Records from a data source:
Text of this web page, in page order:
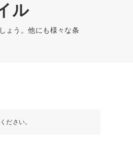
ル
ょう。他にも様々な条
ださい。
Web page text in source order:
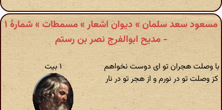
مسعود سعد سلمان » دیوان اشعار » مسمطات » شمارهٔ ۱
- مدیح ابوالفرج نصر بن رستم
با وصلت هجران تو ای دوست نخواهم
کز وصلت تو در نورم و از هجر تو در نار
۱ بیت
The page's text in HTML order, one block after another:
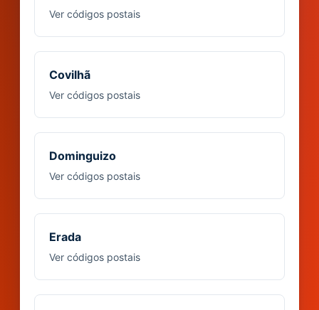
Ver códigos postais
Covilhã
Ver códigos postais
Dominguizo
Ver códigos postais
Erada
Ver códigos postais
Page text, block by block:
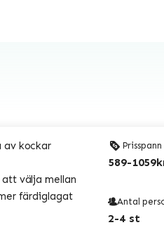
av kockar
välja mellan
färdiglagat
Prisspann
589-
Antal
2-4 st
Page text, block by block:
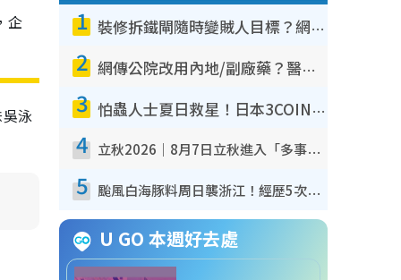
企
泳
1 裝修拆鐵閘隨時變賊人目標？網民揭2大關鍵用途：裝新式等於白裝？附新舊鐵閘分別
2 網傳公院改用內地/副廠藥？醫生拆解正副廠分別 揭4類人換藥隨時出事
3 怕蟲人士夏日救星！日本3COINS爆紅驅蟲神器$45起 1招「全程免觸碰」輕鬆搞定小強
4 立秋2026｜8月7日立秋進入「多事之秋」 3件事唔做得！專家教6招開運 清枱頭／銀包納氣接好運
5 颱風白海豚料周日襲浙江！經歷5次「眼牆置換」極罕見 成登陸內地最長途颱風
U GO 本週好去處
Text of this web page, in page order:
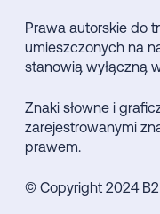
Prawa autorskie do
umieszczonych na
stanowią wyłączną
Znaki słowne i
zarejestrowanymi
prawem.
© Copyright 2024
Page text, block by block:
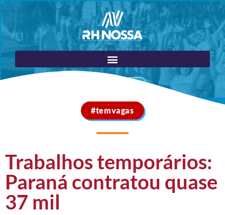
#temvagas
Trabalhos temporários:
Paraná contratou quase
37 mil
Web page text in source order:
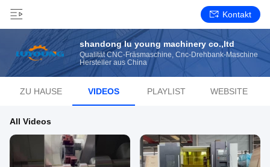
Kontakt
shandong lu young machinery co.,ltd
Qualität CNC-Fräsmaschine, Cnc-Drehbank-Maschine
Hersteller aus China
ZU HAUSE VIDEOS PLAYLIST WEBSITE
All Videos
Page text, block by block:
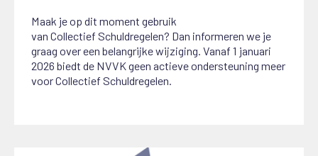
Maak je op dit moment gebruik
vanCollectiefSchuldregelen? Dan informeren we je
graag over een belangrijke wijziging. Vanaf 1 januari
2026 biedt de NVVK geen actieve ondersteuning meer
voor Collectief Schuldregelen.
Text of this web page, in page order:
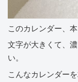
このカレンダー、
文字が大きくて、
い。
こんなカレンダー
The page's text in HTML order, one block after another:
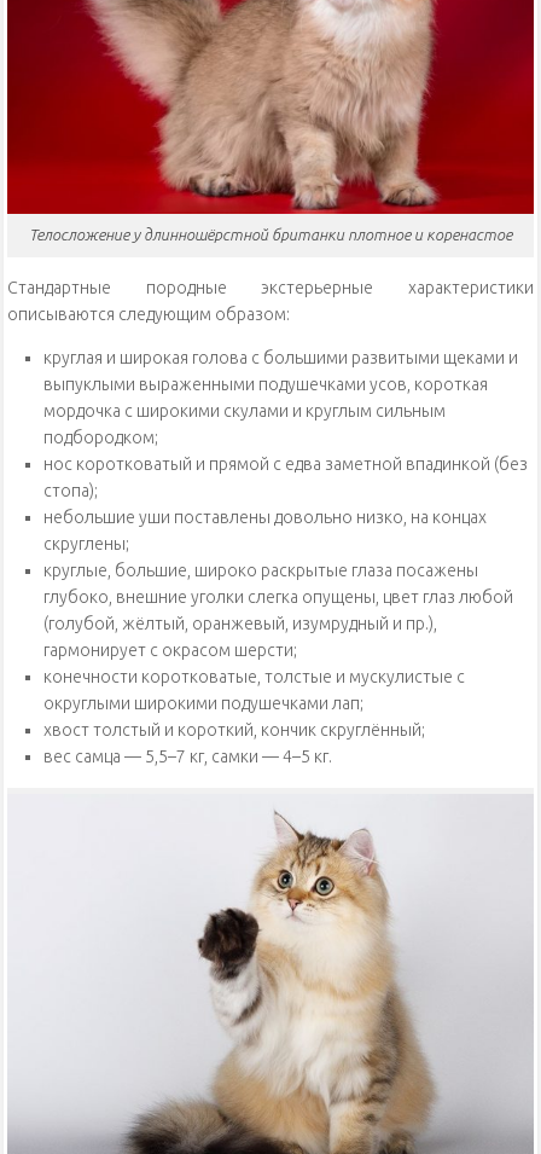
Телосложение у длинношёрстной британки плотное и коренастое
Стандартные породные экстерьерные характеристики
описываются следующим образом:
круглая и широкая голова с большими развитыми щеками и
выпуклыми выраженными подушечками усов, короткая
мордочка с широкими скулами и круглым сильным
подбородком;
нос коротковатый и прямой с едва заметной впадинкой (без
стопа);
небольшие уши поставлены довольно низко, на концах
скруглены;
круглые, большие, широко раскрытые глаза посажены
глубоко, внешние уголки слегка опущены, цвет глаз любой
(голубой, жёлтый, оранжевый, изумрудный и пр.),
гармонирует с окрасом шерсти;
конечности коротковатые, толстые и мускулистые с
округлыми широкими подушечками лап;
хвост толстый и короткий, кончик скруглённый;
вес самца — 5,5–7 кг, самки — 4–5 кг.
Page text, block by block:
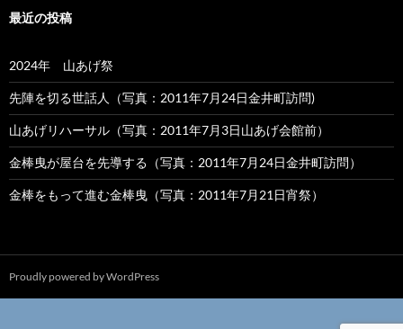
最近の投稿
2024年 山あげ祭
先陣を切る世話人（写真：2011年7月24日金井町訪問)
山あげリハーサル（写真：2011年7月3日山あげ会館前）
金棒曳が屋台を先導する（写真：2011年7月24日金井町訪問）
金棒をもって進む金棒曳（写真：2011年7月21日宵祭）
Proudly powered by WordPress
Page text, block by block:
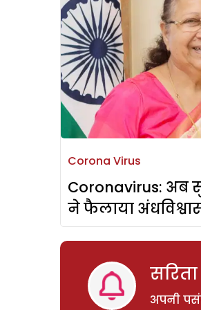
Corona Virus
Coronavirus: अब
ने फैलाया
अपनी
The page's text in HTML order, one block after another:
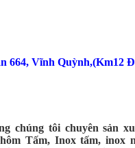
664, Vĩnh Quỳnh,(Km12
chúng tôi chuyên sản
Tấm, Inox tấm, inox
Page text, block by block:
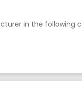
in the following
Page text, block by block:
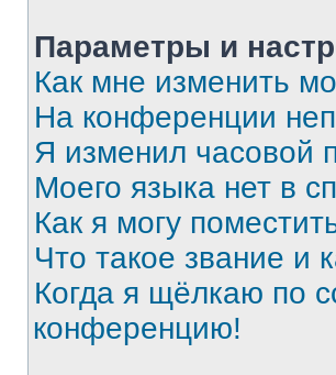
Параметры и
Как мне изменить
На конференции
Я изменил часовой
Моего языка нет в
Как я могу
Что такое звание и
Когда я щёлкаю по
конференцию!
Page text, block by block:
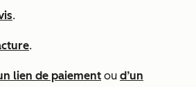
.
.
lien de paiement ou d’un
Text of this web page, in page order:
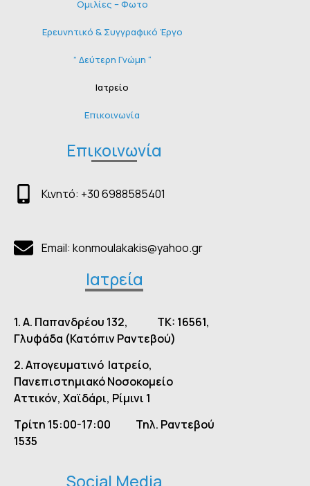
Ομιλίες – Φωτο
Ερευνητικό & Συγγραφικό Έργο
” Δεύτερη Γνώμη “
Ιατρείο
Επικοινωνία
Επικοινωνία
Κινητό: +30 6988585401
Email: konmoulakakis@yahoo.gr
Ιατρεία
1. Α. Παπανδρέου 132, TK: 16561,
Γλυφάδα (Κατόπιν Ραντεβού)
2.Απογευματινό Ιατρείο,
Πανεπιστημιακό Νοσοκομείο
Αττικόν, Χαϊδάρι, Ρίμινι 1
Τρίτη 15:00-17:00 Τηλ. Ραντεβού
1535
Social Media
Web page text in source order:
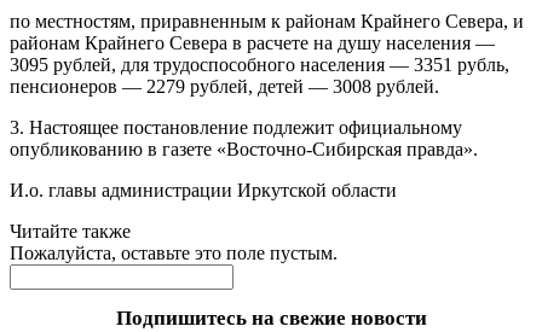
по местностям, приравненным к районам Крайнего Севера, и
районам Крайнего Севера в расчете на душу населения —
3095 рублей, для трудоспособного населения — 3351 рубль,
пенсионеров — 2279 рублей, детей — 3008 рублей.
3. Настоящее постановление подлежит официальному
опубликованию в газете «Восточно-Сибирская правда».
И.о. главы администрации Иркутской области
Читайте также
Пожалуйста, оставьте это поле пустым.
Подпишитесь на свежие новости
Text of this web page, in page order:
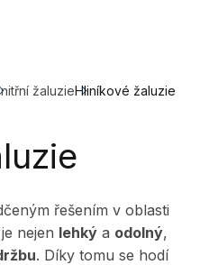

# What is expected
Each entry should be set down exactly, pictures excluded.

# Reply
Text of this web page, in page order:
ル
ょう。他にも様々な条
ださい。
Web page text in source order:
مسعود سعد سلمان » دیوان اشعار » مسمطات » شمارهٔ ۱
- مدیح ابوالفرج نصر بن رستم
با وصلت هجران تو ای دوست نخواهم
کز وصلت تو در نورم و از هجر تو در نار
۱ بیت
The page's text in HTML order, one block after another:
Ver códigos postais
Covilhã
Ver códigos postais
Dominguizo
Ver códigos postais
Erada
Ver códigos postais
Page text, block by block:
av kockar
välja mellan
färdiglagat
Prisspann
589-
Antal
2-4 st
Page text, block by block:
企
泳
1 裝修拆鐵閘隨時變賊人目標？網民揭2大關鍵用途：裝新式等於白裝？附新舊鐵閘分別
2 網傳公院改用內地/副廠藥？醫生拆解正副廠分別 揭4類人換藥隨時出事
3 怕蟲人士夏日救星！日本3COINS爆紅驅蟲神器$45起 1招「全程免觸碰」輕鬆搞定小強
4 立秋2026｜8月7日立秋進入「多事之秋」 3件事唔做得！專家教6招開運 清枱頭／銀包納氣接好運
5 颱風白海豚料周日襲浙江！經歷5次「眼牆置換」極罕見 成登陸內地最長途颱風
U GO 本週好去處
Text of this web page, in page order:
Prawa autorskie do
umieszczonych na
stanowią wyłączną
Znaki słowne i
zarejestrowanymi
prawem.
© Copyright 2024
Page text, block by block:
#temvagas
Trabalhos temporários:
Paraná contratou quase
37 mil
Web page text in source order:
Kontakt
shandong lu young machinery co.,ltd
Qualität CNC-Fräsmaschine, Cnc-Drehbank-Maschine
Hersteller aus China
ZU HAUSE VIDEOS PLAYLIST WEBSITE
All Videos
Page text, block by block:
Maak je op dit moment gebruik
vanCollectiefSchuldregelen? Dan informeren we je
graag over een belangrijke wijziging. Vanaf 1 januari
2026 biedt de NVVK geen actieve ondersteuning meer
voor Collectief Schuldregelen.
Text of this web page, in page order:
このカレンダー、
文字が大きくて、
い。
こんなカレンダー
The page's text in HTML order, one block after another:
Телосложение у длинношёрстной британки плотное и коренастое
Стандартные породные экстерьерные характеристики
описываются следующим образом:
круглая и широкая голова с большими развитыми щеками и
выпуклыми выраженными подушечками усов, короткая
мордочка с широкими скулами и круглым сильным
подбородком;
нос коротковатый и прямой с едва заметной впадинкой (без
стопа);
небольшие уши поставлены довольно низко, на концах
скруглены;
круглые, большие, широко раскрытые глаза посажены
глубоко, внешние уголки слегка опущены, цвет глаз любой
(голубой, жёлтый, оранжевый, изумрудный и пр.),
гармонирует с окрасом шерсти;
конечности коротковатые, толстые и мускулистые с
округлыми широкими подушечками лап;
хвост толстый и короткий, кончик скруглённый;
вес самца — 5,5–7 кг, самки — 4–5 кг.
Page text, block by block:
最近の投稿
2024年 山あげ祭
先陣を切る世話人（写真：2011年7月24日金井町訪問)
山あげリハーサル（写真：2011年7月3日山あげ会館前）
金棒曳が屋台を先導する（写真：2011年7月24日金井町訪問）
金棒をもって進む金棒曳（写真：2011年7月21日宵祭）
Proudly powered by WordPress
Page text, block by block:
Corona Virus
Coronavirus: अब
ने फैलाया
अपनी
The page's text in HTML order, one block after another:
664, Vĩnh Quỳnh,(Km12
chúng tôi chuyên sản
Tấm, Inox tấm, inox
Page text, block by block:
in the following
Page text, block by block:
Параметры и
Как мне изменить
На конференции
Я изменил часовой
Моего языка нет в
Как я могу
Что такое звание и
Когда я щёлкаю по
конференцию!
Page text, block by block:
.
.
lien de paiement ou d’un
Text of this web page, in page order:
Ομιλίες – Φωτο
Ερευνητικό & Συγγραφικό Έργο
” Δεύτερη Γνώμη “
Ιατρείο
Επικοινωνία
Επικοινωνία
Κινητό: +30 6988585401
Email: konmoulakakis@yahoo.gr
Ιατρεία
1. Α. Παπανδρέου 132, TK: 16561,
Γλυφάδα (Κατόπιν Ραντεβού)
2.Απογευματινό Ιατρείο,
Πανεπιστημιακό Νοσοκομείο
Αττικόν, Χαϊδάρι, Ρίμινι 1
Τρίτη 15:00-17:00 Τηλ. Ραντεβού
1535
Social Media
Web page text in source order:
по местностям, приравненным к районам Крайнего Севера, и
районам Крайнего Севера в расчете на душу населения —
3095 рублей, для трудоспособного населения — 3351 рубль,
пенсионеров — 2279 рублей, детей — 3008 рублей.
3. Настоящее постановление подлежит официальному
опубликованию в газете «Восточно-Сибирская правда».
И.о. главы администрации Иркутской области
Читайте также
Пожалуйста, оставьте это поле пустым.
Подпишитесь на свежие новости
Text of this web page, in page order:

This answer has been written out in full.